Rethinking how quantum systems are controlled
Many physical systems can be described as quantum harmonic oscillators, which behave like tiny springs or pendulums.
Controlling these systems is key to modern quantum technology. One established technique is “squeezing,” which redistributes uncertainty between paired properties, such as position and momentum. By tightening precision in one property, the other becomes less certain, a trade-off governed by quantum mechanics.
Squeezing is already used in real-world applications, such as improving the sensitivity of gravitational-wave detectors.
More complex forms, such as trisqueezing and quadsqueezing, have remained largely theoretical because they are extremely weak and difficult to observe experimentally.
A new method to amplify subtle effects
The Oxford team overcame this challenge by combining two carefully tuned forces applied to a single trapped ion.
While each force alone produces a simple effect, together they create a much stronger and more complex interaction. This happens due to a quantum phenomenon called non-commutativity, where the order and combination of actions influence the final outcome in a non-trivial way.

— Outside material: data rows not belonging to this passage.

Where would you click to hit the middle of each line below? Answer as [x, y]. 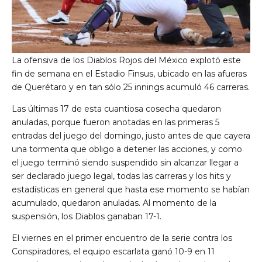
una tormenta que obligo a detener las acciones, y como [127, 149]
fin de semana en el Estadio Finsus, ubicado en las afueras [129, 74]
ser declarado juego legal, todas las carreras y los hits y [121, 176]
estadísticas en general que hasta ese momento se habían [131, 190]
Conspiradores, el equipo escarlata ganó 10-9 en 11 [113, 252]
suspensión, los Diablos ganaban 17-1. [87, 217]
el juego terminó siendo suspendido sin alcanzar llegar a [125, 163]
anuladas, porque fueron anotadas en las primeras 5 [116, 123]
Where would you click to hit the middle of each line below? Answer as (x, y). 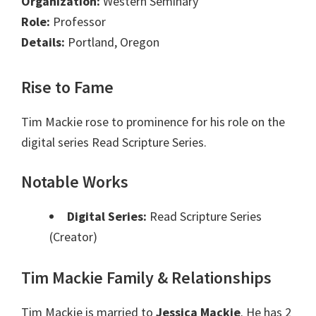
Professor (78, 22)
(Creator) (73, 237)
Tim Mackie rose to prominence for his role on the (153, 122)
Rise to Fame (67, 87)
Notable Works (75, 182)
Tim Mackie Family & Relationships (146, 278)
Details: (43, 42)
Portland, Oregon (112, 42)
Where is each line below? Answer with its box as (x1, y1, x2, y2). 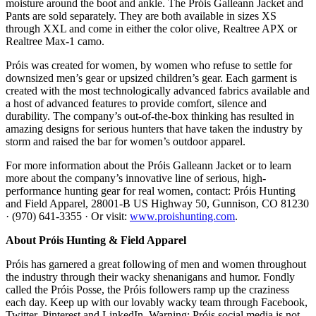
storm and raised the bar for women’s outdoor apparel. (6, 135, 245, 147)
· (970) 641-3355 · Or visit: (6, 209, 130, 222)
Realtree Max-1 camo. (6, 35, 104, 47)
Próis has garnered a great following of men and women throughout (6, 257, 306, 270)
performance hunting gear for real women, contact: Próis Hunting (6, 184, 296, 197)
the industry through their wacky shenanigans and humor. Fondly (6, 270, 295, 283)
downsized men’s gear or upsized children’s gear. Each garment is (6, 71, 297, 84)
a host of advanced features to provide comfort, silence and (6, 97, 267, 109)
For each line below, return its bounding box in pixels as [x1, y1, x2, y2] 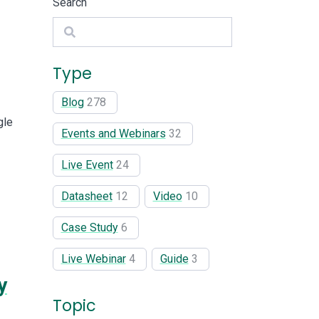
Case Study [61, 220, 118, 234]
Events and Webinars [61, 126, 166, 140]
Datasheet [61, 189, 113, 203]
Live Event [61, 157, 113, 172]
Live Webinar [61, 251, 126, 266]
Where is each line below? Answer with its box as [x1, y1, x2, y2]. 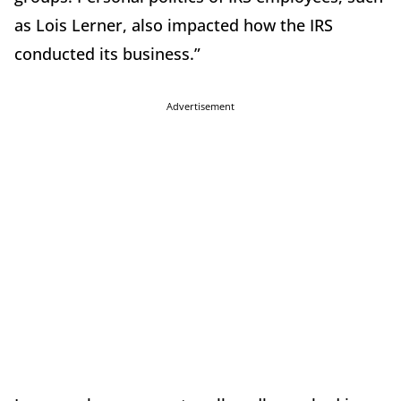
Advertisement [166, 99, 235, 114]
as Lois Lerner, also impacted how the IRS [14, 14, 333, 37]
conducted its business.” [14, 43, 200, 65]
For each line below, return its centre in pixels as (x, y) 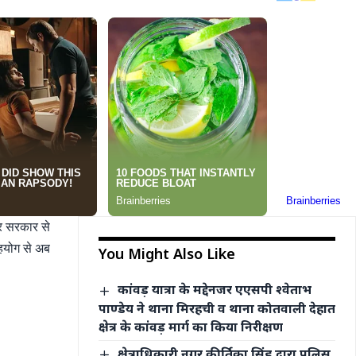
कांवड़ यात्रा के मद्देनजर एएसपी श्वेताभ (214, 290)
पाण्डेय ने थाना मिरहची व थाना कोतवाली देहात (217, 308)
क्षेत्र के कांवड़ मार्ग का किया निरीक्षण (193, 326)
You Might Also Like (167, 254)
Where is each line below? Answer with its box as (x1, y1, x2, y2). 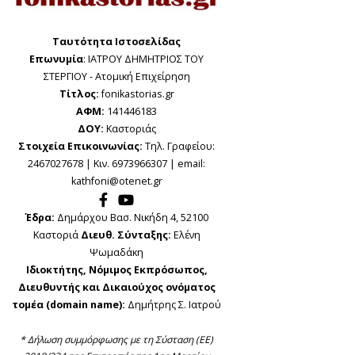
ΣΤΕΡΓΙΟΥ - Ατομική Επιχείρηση (43, 70, 190, 84)
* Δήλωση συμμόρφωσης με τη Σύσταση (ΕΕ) (20, 333, 214, 347)
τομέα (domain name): (12, 298, 126, 312)
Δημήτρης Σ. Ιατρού (125, 298, 222, 312)
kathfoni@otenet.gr (71, 174, 162, 189)
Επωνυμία (29, 52, 84, 67)
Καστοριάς (103, 122, 156, 136)
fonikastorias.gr (98, 87, 174, 101)
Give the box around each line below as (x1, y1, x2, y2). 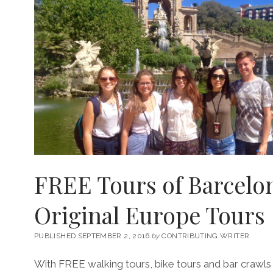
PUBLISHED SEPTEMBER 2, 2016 (34, 231, 152, 240)
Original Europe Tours (34, 199, 265, 230)
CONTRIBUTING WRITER (160, 231, 250, 240)
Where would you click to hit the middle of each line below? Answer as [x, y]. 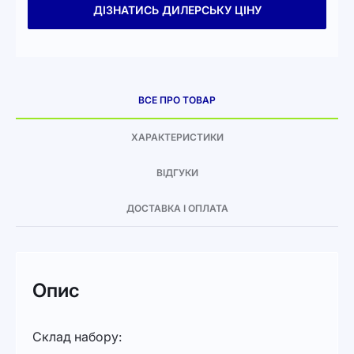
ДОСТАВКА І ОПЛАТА [177, 208]
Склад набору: [77, 337]
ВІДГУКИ [177, 173]
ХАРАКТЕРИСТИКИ [177, 137]
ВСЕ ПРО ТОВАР [177, 100]
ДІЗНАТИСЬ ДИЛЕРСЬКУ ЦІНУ [177, 10]
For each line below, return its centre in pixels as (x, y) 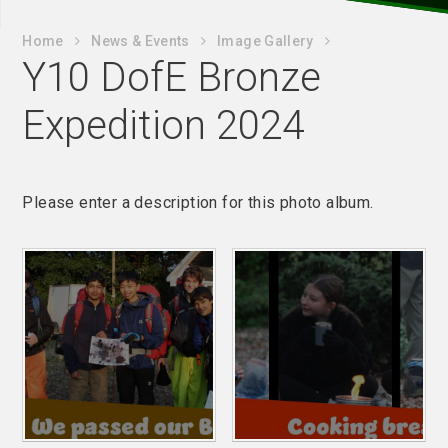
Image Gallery (265, 41)
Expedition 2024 (163, 125)
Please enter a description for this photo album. (198, 202)
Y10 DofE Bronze (172, 77)
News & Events (140, 41)
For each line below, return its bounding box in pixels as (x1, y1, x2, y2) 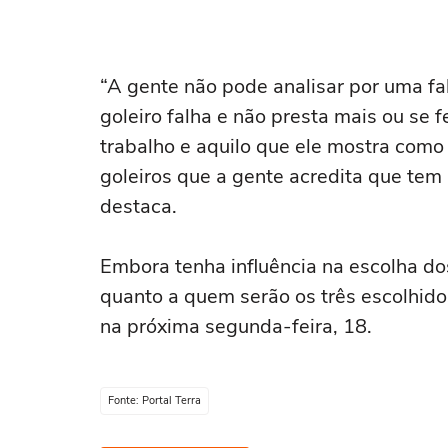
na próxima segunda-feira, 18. (100, 313, 372, 340)
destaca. (100, 193, 182, 220)
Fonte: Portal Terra (108, 393, 201, 408)
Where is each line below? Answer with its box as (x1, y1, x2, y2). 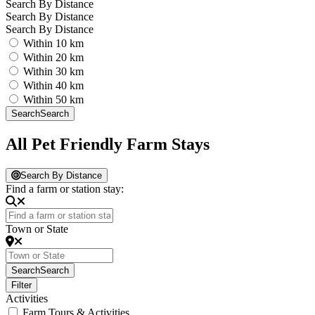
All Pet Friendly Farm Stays (6, 134, 210, 153)
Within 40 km (23, 79, 84, 91)
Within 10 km (23, 37, 84, 49)
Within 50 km (23, 94, 84, 105)
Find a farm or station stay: (6, 182, 124, 195)
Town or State (6, 222, 68, 235)
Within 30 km (23, 65, 84, 77)
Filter (11, 279, 32, 290)
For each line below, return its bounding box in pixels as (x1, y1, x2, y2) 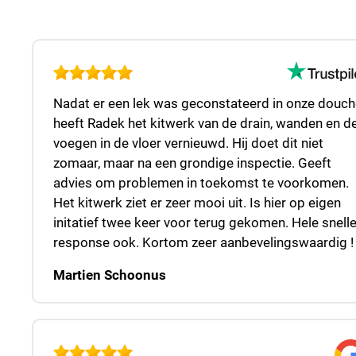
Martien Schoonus (52, 266, 166, 283)
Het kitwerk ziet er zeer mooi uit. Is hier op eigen (52, 195, 341, 211)
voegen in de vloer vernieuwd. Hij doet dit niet (52, 135, 323, 152)
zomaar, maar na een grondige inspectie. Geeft (52, 155, 331, 172)
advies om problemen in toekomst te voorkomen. (52, 175, 349, 192)
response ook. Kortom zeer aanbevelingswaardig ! (52, 234, 354, 251)
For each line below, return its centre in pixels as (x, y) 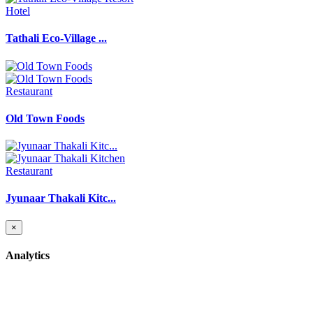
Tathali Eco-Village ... (56, 38)
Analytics (28, 255)
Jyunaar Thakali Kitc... (61, 198)
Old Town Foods (45, 118)
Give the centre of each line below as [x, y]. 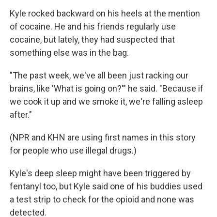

By exploiting this effect, the researchers were able to generate higher-order squeezing interactions far more efficiently than traditional approaches would allow. The quadsqueezing interaction, in particular, was produced over 100 times faster than expected, making it practical to observe and study.
New quantum states
Using a highly controlled experimental setup involving lasers and electromagnetic fields, the team manipulated the motion of a single ion and reconstructed its quantum state. This allowed them to directly observe distinct patterns associated with different levels of squeezing, including second-order (standard squeezing), third-order (trisqueezing), and fourth-order (quadsqueezing).
These observations provide clear experimental evidence of interactions that were previously out of reach, marking an important step forward in quantum control techniques.
The ability to engineer complex quantum interactions has wide-ranging implications. The method demonstrated in this study can be adapted to more complex systems, including those involving multiple particles or modes of motion. This flexibility makes it a promising tool for advancing quantum simulation, where researchers model complex physical systems, and for improving precision measurements in sensing technologies.
In quantum computing, the technique could help create new types of quantum states and operations, potentially leading to more powerful and efficient systems. Early demonstrations have already shown its compatibility with advanced methods such as mid-circuit measurements, enabling the creation of tailored quantum states and the simulation of theoretical models.
This breakthrough represents more than just the observation of a new quantum effect. It introduces a general strategy for accessing and controlling interactions that were once considered too weak to be useful. By turning a traditionally problematic feature of quantum systems into a powerful tool, the researchers have opened up new possibilities for exploring the quantum world.